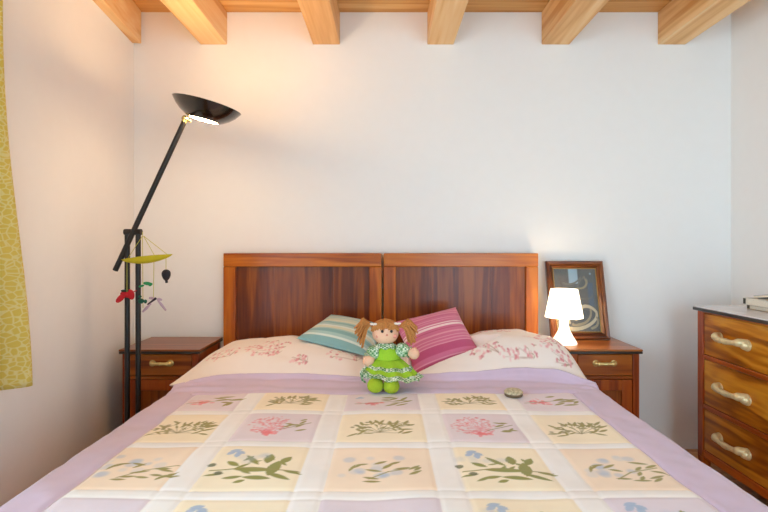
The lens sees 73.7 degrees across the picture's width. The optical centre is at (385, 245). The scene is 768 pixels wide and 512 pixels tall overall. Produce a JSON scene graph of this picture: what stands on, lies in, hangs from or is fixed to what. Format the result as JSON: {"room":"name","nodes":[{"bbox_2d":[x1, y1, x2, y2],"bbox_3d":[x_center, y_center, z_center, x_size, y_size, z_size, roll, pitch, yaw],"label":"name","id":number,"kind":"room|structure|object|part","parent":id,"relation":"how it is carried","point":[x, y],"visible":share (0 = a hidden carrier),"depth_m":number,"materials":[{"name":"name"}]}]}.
{"room":"bedroom","nodes":[
{"label":"bedroom","id":0,"kind":"room"},
{"bbox_2d":[0,0,133,506],"bbox_3d":[-1.266,-0.087,0.622,0.250,2.474,4.680,0,0,-7],"label":"wall","id":1,"kind":"structure","parent":0,"point":[69,68],"depth_m":2.15,"materials":[{"name":"white paint"}]},
{"bbox_3d":[-1.036,-1.065,0.130,0.461,0.022,3.178,0,0,0],"label":"curtain rod","id":2,"kind":"object","parent":1,"relation":"attached to","visible":0},
{"bbox_2d":[0,0,32,389],"bbox_3d":[-1.173,-0.295,1.387,0.090,1.510,0.636,0,0,-7],"label":"curtain","id":3,"kind":"object","parent":2,"relation":"hanging from","point":[15,341],"visible":1,"depth_m":1.63,"materials":[{"name":"yellow fabric"}]},
{"bbox_2d":[133,0,671,11],"bbox_3d":[0.264,-1.369,0.600,3.882,0.090,5.100,0,0,0],"label":"ceiling","id":4,"kind":"structure","parent":0,"point":[143,5],"depth_m":2.81,"materials":[{"name":"brown wood"}]},
{"bbox_2d":[93,0,140,42],"bbox_3d":[-1.173,-1.231,0.653,0.152,0.183,4.478,0,0,-7],"label":"ceiling beam","id":5,"kind":"structure","parent":4,"relation":"attached to","point":[125,14],"depth_m":2.66,"materials":[{"name":"brown wood"}]},
{"bbox_2d":[161,0,226,43],"bbox_3d":[-0.974,-1.231,0.600,0.150,0.183,4.598,0,0,0],"label":"ceiling beam","id":6,"kind":"structure","parent":4,"relation":"attached to","point":[206,20],"depth_m":2.64,"materials":[{"name":"brown wood"}]},
{"bbox_2d":[297,0,339,43],"bbox_3d":[-0.337,-1.231,0.600,0.153,0.183,4.598,0,0,0],"label":"ceiling beam","id":7,"kind":"structure","parent":4,"relation":"attached to","point":[321,17],"depth_m":2.61,"materials":[{"name":"brown wood"}]},
{"bbox_2d":[427,0,467,43],"bbox_3d":[0.309,-1.231,0.600,0.150,0.183,4.598,0,0,0],"label":"ceiling beam","id":8,"kind":"structure","parent":4,"relation":"attached to","point":[444,17],"depth_m":2.61,"materials":[{"name":"brown wood"}]},
{"bbox_2d":[542,0,608,43],"bbox_3d":[0.959,-1.231,0.600,0.158,0.183,4.598,0,0,0],"label":"ceiling beam","id":9,"kind":"structure","parent":4,"relation":"attached to","point":[562,20],"depth_m":2.63,"materials":[{"name":"brown wood"}]},
{"bbox_2d":[658,0,749,43],"bbox_3d":[1.616,-1.231,0.600,0.156,0.183,4.598,0,0,0],"label":"ceiling beam","id":10,"kind":"structure","parent":4,"relation":"attached to","point":[679,21],"depth_m":2.65,"materials":[{"name":"brown wood"}]},
{"bbox_2d":[134,12,730,448],"bbox_3d":[0.264,-0.087,3.025,3.882,2.474,0.250,0,0,0],"label":"wall","id":11,"kind":"structure","parent":0,"point":[611,145],"depth_m":2.90,"materials":[{"name":"white paint"}]},
{"bbox_2d":[685,449,767,505],"bbox_3d":[0.264,1.210,0.600,3.882,0.120,5.100,0,0,0],"label":"floor","id":12,"kind":"structure","parent":0,"point":[694,452],"depth_m":2.50,"materials":[{"name":"brown wood"}]},
{"bbox_2d":[119,337,222,423],"bbox_3d":[-1.112,0.829,2.680,0.400,0.642,0.370,0,0,0],"label":"nightstand","id":13,"kind":"object","parent":12,"relation":"on","point":[164,360],"visible":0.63,"depth_m":2.53,"materials":[{"name":"brown wood"}]},
{"bbox_3d":[-1.112,0.849,2.536,0.308,0.378,0.020,0,0,0],"label":"door","id":14,"kind":"part","parent":13,"relation":"part of","materials":[{"name":"brown wood"}]},
{"bbox_3d":[-1.112,0.850,2.539,0.216,0.280,0.006,0,0,0],"label":"door panel","id":15,"kind":"part","parent":13,"relation":"part of","materials":[{"name":"brown wood"}]},
{"bbox_3d":[-1.112,0.650,2.541,0.312,0.016,0.027,0,0,0],"label":"rail","id":16,"kind":"part","parent":13,"relation":"part of","materials":[{"name":"brown wood"}]},
{"bbox_3d":[-1.112,0.587,2.648,0.308,0.105,0.251,0,0,0],"label":"drawer","id":17,"kind":"part","parent":13,"relation":"part of","materials":[{"name":"brown wood"}]},
{"bbox_3d":[-1.106,0.578,2.512,0.122,0.034,0.035,0,0,0],"label":"handle","id":18,"kind":"part","parent":13,"relation":"part of","materials":[{"name":"gold metal"}]},
{"bbox_2d":[113,93,240,422],"bbox_3d":[-0.969,0.236,2.328,0.609,1.827,0.304,0,0,0],"label":"floor lamp","id":19,"kind":"object","parent":12,"relation":"on","point":[197,108],"visible":0.82,"depth_m":2.32,"materials":[{"name":"black metal"}]},
{"bbox_2d":[116,232,171,311],"bbox_3d":[-1.086,0.118,2.295,0.258,0.361,0.042,0,0,0],"label":"mobile","id":20,"kind":"object","parent":19,"relation":"hanging from","point":[166,274],"visible":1,"depth_m":2.29,"materials":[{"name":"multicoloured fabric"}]},
{"bbox_3d":[-1.069,0.108,2.295,0.186,0.341,0.002,0,0,0],"label":"cord","id":21,"kind":"part","parent":20,"relation":"part of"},
{"bbox_3d":[-1.073,-0.226,2.326,0.335,0.685,0.023,0,0,0],"label":"arm","id":22,"kind":"part","parent":19,"relation":"part of","materials":[{"name":"black paint"}]},
{"bbox_2d":[190,116,216,123],"bbox_3d":[-0.828,-0.576,2.330,0.131,0.034,0.134,0,0,0],"label":"diffuser","id":23,"kind":"object","parent":19,"relation":"attached to","point":[207,119],"depth_m":2.30,"materials":[{"name":"white glass"}]},
{"bbox_3d":[-0.812,-0.617,2.328,0.296,0.122,0.304,0,0,0],"label":"dish","id":24,"kind":"part","parent":19,"relation":"part of","materials":[{"name":"black metal"}]},
{"bbox_2d":[223,253,537,346],"bbox_3d":[-0.029,0.595,1.839,1.736,1.110,2.078,0,0,0],"label":"headboard","id":25,"kind":"object","parent":12,"relation":"on","point":[266,295],"visible":0.27,"depth_m":2.84,"materials":[{"name":"brown wood"}]},
{"bbox_3d":[-0.729,0.422,2.844,0.216,0.616,0.011,0,0,0],"label":"veneer panel","id":26,"kind":"part","parent":25,"relation":"part of","materials":[{"name":"brown wood"}]},
{"bbox_2d":[170,335,364,385],"bbox_3d":[-0.480,0.525,2.488,0.897,0.152,0.638,0,0,0],"label":"pillow","id":27,"kind":"object","parent":25,"relation":"on","point":[280,354],"visible":0.73,"depth_m":2.30,"materials":[{"name":"fabric"}]},
{"bbox_2d":[296,315,376,355],"bbox_3d":[-0.195,0.434,2.540,0.410,0.146,0.289,0,0,17],"label":"cushion","id":28,"kind":"object","parent":27,"relation":"on","point":[335,331],"visible":0.79,"depth_m":2.45,"materials":[{"name":"teal fabric"}]},
{"bbox_3d":[-0.460,0.077,2.848,0.870,0.074,0.061,0,0,0],"label":"rail","id":29,"kind":"part","parent":25,"relation":"part of","materials":[{"name":"brown wood"}]},
{"bbox_3d":[-0.455,0.422,2.844,0.329,0.616,0.011,0,0,0],"label":"veneer panel","id":30,"kind":"part","parent":25,"relation":"part of","materials":[{"name":"brown wood"}]},
{"bbox_3d":[-0.187,0.422,2.844,0.206,0.616,0.011,0,0,0],"label":"veneer panel","id":31,"kind":"part","parent":25,"relation":"part of","materials":[{"name":"brown wood"}]},
{"bbox_2d":[0,367,767,511],"bbox_3d":[-0.004,0.768,1.468,1.856,0.491,1.491,0,0,0],"label":"quilt","id":32,"kind":"object","parent":25,"relation":"on","point":[448,441],"visible":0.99,"depth_m":1.42,"materials":[{"name":"fabric"}]},
{"bbox_2d":[354,318,423,393],"bbox_3d":[0.010,0.435,2.080,0.282,0.280,0.238,0,0,0],"label":"doll","id":33,"kind":"object","parent":32,"relation":"on","point":[382,361],"visible":1,"depth_m":2.08,"materials":[{"name":"fabric"}]},
{"bbox_2d":[504,387,522,397],"bbox_3d":[0.487,0.559,1.955,0.072,0.028,0.072,0,0,0],"label":"trinket","id":34,"kind":"object","parent":32,"relation":"on","point":[511,392],"visible":1,"depth_m":1.93},
{"bbox_3d":[0.150,0.422,2.844,0.206,0.616,0.011,0,0,0],"label":"veneer panel","id":35,"kind":"part","parent":25,"relation":"part of","materials":[{"name":"brown wood"}]},
{"bbox_3d":[0.413,0.077,2.848,0.851,0.074,0.061,0,0,0],"label":"rail","id":36,"kind":"part","parent":25,"relation":"part of","materials":[{"name":"brown wood"}]},
{"bbox_3d":[0.418,0.422,2.844,0.329,0.616,0.011,0,0,0],"label":"veneer panel","id":37,"kind":"part","parent":25,"relation":"part of","materials":[{"name":"brown wood"}]},
{"bbox_2d":[400,329,586,378],"bbox_3d":[0.435,0.501,2.485,0.902,0.173,0.634,0,0,0],"label":"pillow","id":38,"kind":"object","parent":25,"relation":"on","point":[502,348],"visible":0.54,"depth_m":2.29,"materials":[{"name":"fabric"}]},
{"bbox_2d":[397,307,476,372],"bbox_3d":[0.245,0.445,2.462,0.414,0.251,0.272,0,0,-28],"label":"cushion","id":39,"kind":"object","parent":38,"relation":"on","point":[442,335],"visible":0.75,"depth_m":2.40,"materials":[{"name":"pink fabric"}]},
{"bbox_3d":[0.681,0.422,2.844,0.196,0.616,0.011,0,0,0],"label":"veneer panel","id":40,"kind":"part","parent":25,"relation":"part of","materials":[{"name":"brown wood"}]},
{"bbox_2d":[564,337,642,417],"bbox_3d":[1.081,0.829,2.680,0.361,0.642,0.370,0,0,0],"label":"nightstand","id":41,"kind":"object","parent":12,"relation":"on","point":[613,364],"visible":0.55,"depth_m":2.52,"materials":[{"name":"brown wood"}]},
{"bbox_2d":[545,288,583,345],"bbox_3d":[0.928,0.366,2.668,0.192,0.283,0.192,0,0,0],"label":"table lamp","id":42,"kind":"object","parent":41,"relation":"on","point":[564,304],"visible":0.91,"depth_m":2.61,"materials":[{"name":"white"}]},
{"bbox_3d":[0.928,0.297,2.668,0.192,0.145,0.192,0,0,0],"label":"lamp shade","id":43,"kind":"part","parent":42,"relation":"part of","materials":[{"name":"white fabric"}]},
{"bbox_2d":[545,261,609,339],"bbox_3d":[1.048,0.295,2.810,0.317,0.423,0.124,0,0,0],"label":"framed picture","id":44,"kind":"object","parent":41,"relation":"on","point":[587,277],"visible":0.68,"depth_m":2.82,"materials":[{"name":"brown wood"}]},
{"bbox_3d":[0.910,0.295,2.810,0.040,0.423,0.124,0,0,0],"label":"frame","id":45,"kind":"part","parent":44,"relation":"part of","materials":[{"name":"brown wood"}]},
{"bbox_3d":[1.048,0.105,2.858,0.317,0.044,0.027,0,0,0],"label":"frame","id":46,"kind":"part","parent":44,"relation":"part of","materials":[{"name":"brown wood"}]},
{"bbox_2d":[553,269,600,331],"bbox_3d":[1.048,0.296,2.818,0.237,0.341,0.081,0,0,0],"label":"print","id":47,"kind":"object","parent":44,"relation":"attached to","point":[587,282],"depth_m":2.83},
{"bbox_3d":[1.048,0.486,2.765,0.317,0.041,0.033,0,0,0],"label":"frame","id":48,"kind":"part","parent":44,"relation":"part of","materials":[{"name":"brown wood"}]},
{"bbox_3d":[1.187,0.295,2.810,0.040,0.423,0.124,0,0,0],"label":"frame","id":49,"kind":"part","parent":44,"relation":"part of","materials":[{"name":"brown wood"}]},
{"bbox_3d":[1.081,0.587,2.648,0.269,0.105,0.251,0,0,0],"label":"drawer","id":50,"kind":"part","parent":41,"relation":"part of","materials":[{"name":"brown wood"}]},
{"bbox_3d":[1.078,0.578,2.512,0.122,0.034,0.035,0,0,0],"label":"handle","id":51,"kind":"part","parent":41,"relation":"part of","materials":[{"name":"gold metal"}]},
{"bbox_3d":[1.081,0.650,2.541,0.273,0.016,0.027,0,0,0],"label":"rail","id":52,"kind":"part","parent":41,"relation":"part of","materials":[{"name":"brown wood"}]},
{"bbox_3d":[1.081,0.849,2.536,0.269,0.378,0.020,0,0,0],"label":"door","id":53,"kind":"part","parent":41,"relation":"part of","materials":[{"name":"brown wood"}]},
{"bbox_3d":[1.081,0.850,2.539,0.177,0.280,0.006,0,0,0],"label":"door panel","id":54,"kind":"part","parent":41,"relation":"part of","materials":[{"name":"brown wood"}]},
{"bbox_2d":[693,305,767,499],"bbox_3d":[1.737,0.726,2.050,0.416,0.849,1.100,0,0,0],"label":"dresser","id":55,"kind":"object","parent":12,"relation":"on","point":[732,339],"visible":0.99,"depth_m":2.31,"materials":[{"name":"wood"}]},
{"bbox_3d":[1.597,0.685,2.566,0.045,0.729,0.045,0,0,0],"label":"post","id":56,"kind":"part","parent":55,"relation":"part of","materials":[{"name":"brown wood"}]},
{"bbox_3d":[1.596,1.100,2.565,0.042,0.100,0.042,0,0,0],"label":"leg","id":57,"kind":"part","parent":55,"relation":"part of","materials":[{"name":"brown wood"}]},
{"bbox_3d":[1.560,0.909,2.330,0.061,0.054,0.238,0,0,0],"label":"handle","id":58,"kind":"part","parent":55,"relation":"part of","materials":[{"name":"metal"}]},
{"bbox_3d":[1.560,0.671,2.330,0.061,0.054,0.238,0,0,0],"label":"handle","id":59,"kind":"part","parent":55,"relation":"part of","materials":[{"name":"metal"}]},
{"bbox_3d":[1.560,0.433,2.330,0.061,0.054,0.238,0,0,0],"label":"handle","id":60,"kind":"part","parent":55,"relation":"part of","materials":[{"name":"gold metal"}]},
{"bbox_3d":[1.595,1.030,2.054,0.039,0.040,0.978,0,0,0],"label":"rail","id":61,"kind":"part","parent":55,"relation":"part of","materials":[{"name":"brown wood"}]},
{"bbox_3d":[1.595,0.793,2.054,0.039,0.023,0.978,0,0,0],"label":"rail","id":62,"kind":"part","parent":55,"relation":"part of","materials":[{"name":"brown wood"}]},
{"bbox_3d":[1.595,0.548,2.054,0.039,0.023,0.978,0,0,0],"label":"rail","id":63,"kind":"part","parent":55,"relation":"part of","materials":[{"name":"brown wood"}]},
{"bbox_3d":[1.595,0.327,2.054,0.039,0.011,0.978,0,0,0],"label":"rail","id":64,"kind":"part","parent":55,"relation":"part of","materials":[{"name":"brown wood"}]},
{"bbox_3d":[1.746,0.907,2.054,0.335,0.202,0.974,0,0,0],"label":"drawer","id":65,"kind":"part","parent":55,"relation":"part of","materials":[{"name":"brown wood"}]},
{"bbox_3d":[1.746,0.671,2.054,0.335,0.219,0.974,0,0,0],"label":"drawer","id":66,"kind":"part","parent":55,"relation":"part of","materials":[{"name":"brown wood"}]},
{"bbox_3d":[1.746,0.434,2.054,0.335,0.202,0.974,0,0,0],"label":"drawer","id":67,"kind":"part","parent":55,"relation":"part of","materials":[{"name":"brown wood"}]},
{"bbox_2d":[747,305,767,311],"bbox_3d":[1.831,0.290,2.296,0.207,0.021,0.312,0,0,0],"label":"book","id":68,"kind":"object","parent":55,"relation":"on","point":[751,307],"visible":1,"depth_m":2.39,"materials":[{"name":"white paper"}]},
{"bbox_2d":[743,297,767,307],"bbox_3d":[1.823,0.263,2.296,0.214,0.032,0.332,0,0,0],"label":"book","id":69,"kind":"object","parent":68,"relation":"on","point":[760,302],"visible":0.94,"depth_m":2.38,"materials":[{"name":"white paper"}]},
{"bbox_2d":[754,294,767,297],"bbox_3d":[1.839,0.231,2.230,0.173,0.032,0.420,0,0,0],"label":"book","id":70,"kind":"object","parent":69,"relation":"on","point":[755,296],"visible":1,"depth_m":2.41,"materials":[{"name":"white paper"}]},
{"bbox_2d":[731,0,767,304],"bbox_3d":[2.080,-0.087,0.600,0.250,2.474,4.600,0,0,0],"label":"wall","id":71,"kind":"structure","parent":0,"point":[749,22],"depth_m":2.75,"materials":[{"name":"white paint"}]}
]}

- _Problem to solve_
Select the lines from the entries that include the word "bedroom".

- _Exercise result_
{"room":"bedroom","nodes":[
{"label":"bedroom","id":0,"kind":"room"},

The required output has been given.